For many consumers, the answer might simply be, “no one.” In countries like Germany and Japan, for example, consumers still prefer traditional payment methods—such as invoices or buy now, pay later (BNPL) options—over credit cards, which tend to drive e-commerce globally.15 Instead, account-to-account transfers dominate in Germany, accounting for 26 percent of e-commerce payments, alongside a notable 20 percent via BNPL. This shows a clear preference for methods that emphasize control and transparency. In such environments, agentic transactions might indeed be a leap of faith too far. If consumers are already hesitant to share their banking details with a static website or even a familiar payment platform, how likely are they to entrust an AI bot with not only payment credentials but also the decision-making process that leads to a purchase?

Getting AI trust right is a shared responsibility between the organizations deploying AI and the platform providers, governments, international organizations, and standards bodies aiming to ensure that AI is safe and reliable. In this dynamic environment, academic researchers, open-source communities, and developers also play a big role in building AI that is more trustworthy, transparent, and explainable. CEOs and CTOs can do their parts by getting their data houses in order, empowering teams to innovate safely, and monitoring all AI deployments for signs of bias or misinformation.

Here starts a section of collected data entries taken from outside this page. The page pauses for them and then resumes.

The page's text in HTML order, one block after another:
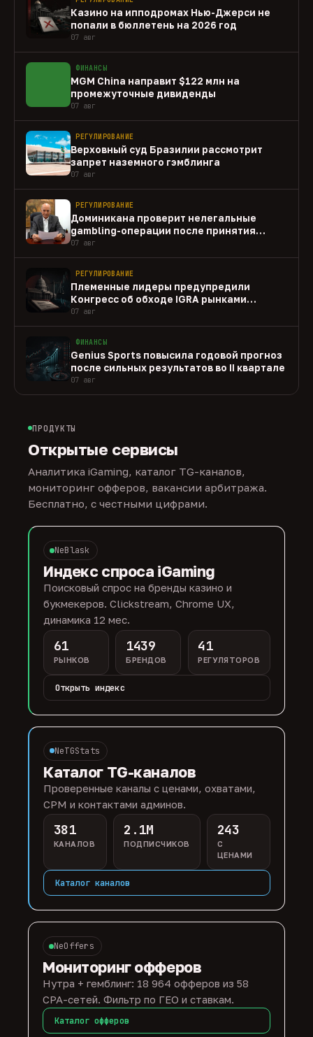
Казино на ипподромах Нью-Джерси не
попали в бюллетень на 2026 год
07 авг
ФИНАНСЫ
MGM China направит $122 млн на
промежуточные дивиденды
07 авг
РЕГУЛИРОВАНИЕ
Верховный суд Бразилии рассмотрит
запрет наземного гэмблинга
07 авг
РЕГУЛИРОВАНИЕ
Доминикана проверит нелегальные
gambling-операции после принятия
закона
07 авг
РЕГУЛИРОВАНИЕ
Племенные лидеры предупредили
Конгресс об обходе IGRA рынками
прогнозов
07 авг
ФИНАНСЫ
Genius Sports повысила годовой прогноз
после сильных результатов во II квартале
07 авг
ПРОДУКТЫ
Открытые сервисы
Аналитика iGaming, каталог TG-каналов,
мониторинг офферов, вакансии арбитража.
Бесплатно, с честными цифрами.
NeBlask
Индекс спроса iGaming
Поисковый спрос на бренды казино и
букмекеров. Clickstream, Chrome UX,
динамика 12 мес.
61
РЫНКОВ
1439
БРЕНДОВ
41
РЕГУЛЯТОРОВ
Открыть индекс
NeTGStats
Каталог TG-каналов
Проверенные каналы с ценами, охватами,
CPM и контактами админов.
381
КАНАЛОВ
2.1M
ПОДПИСЧИКОВ
243
С
ЦЕНАМИ
Каталог каналов
NeOffers
Мониторинг офферов
Нутра + гемблинг: 18 964 офферов из 58
CPA-сетей. Фильтр по ГЕО и ставкам.
Каталог офферов
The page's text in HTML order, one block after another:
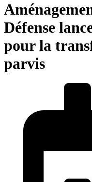
Défense
pour la
parvis

Roger Roberts, McKinsey partner and global leader of the Digital Trust service line

Trust, in other words, is deeply contextual. What feels intuitive in Seoul might be unthinkable in São Paulo. Adoption doesn’t necessarily follow innovation; it follows comfort, norms, and credibility. For agents to earn trust, they should be built around people, not just processes. That means technologists must meet users where they are—not just with legal disclaimers, but with clear, ongoing dialogue. Trust, after all, is not a one-time agreement; it grows through interaction (Exhibit 5). Users should be able to ask: How is my data being used? What does this choice mean for me? They should also be able to define the boundaries of that trust. If agents are truly tools, users need intuitive ways to express and define what they’re comfortable with, preferences that the system can understand and respect. Consent, in this context, cannot be a checkbox; it must be a living, flexible agreement—one that is deepened and shaped by the user through agent–user interactions.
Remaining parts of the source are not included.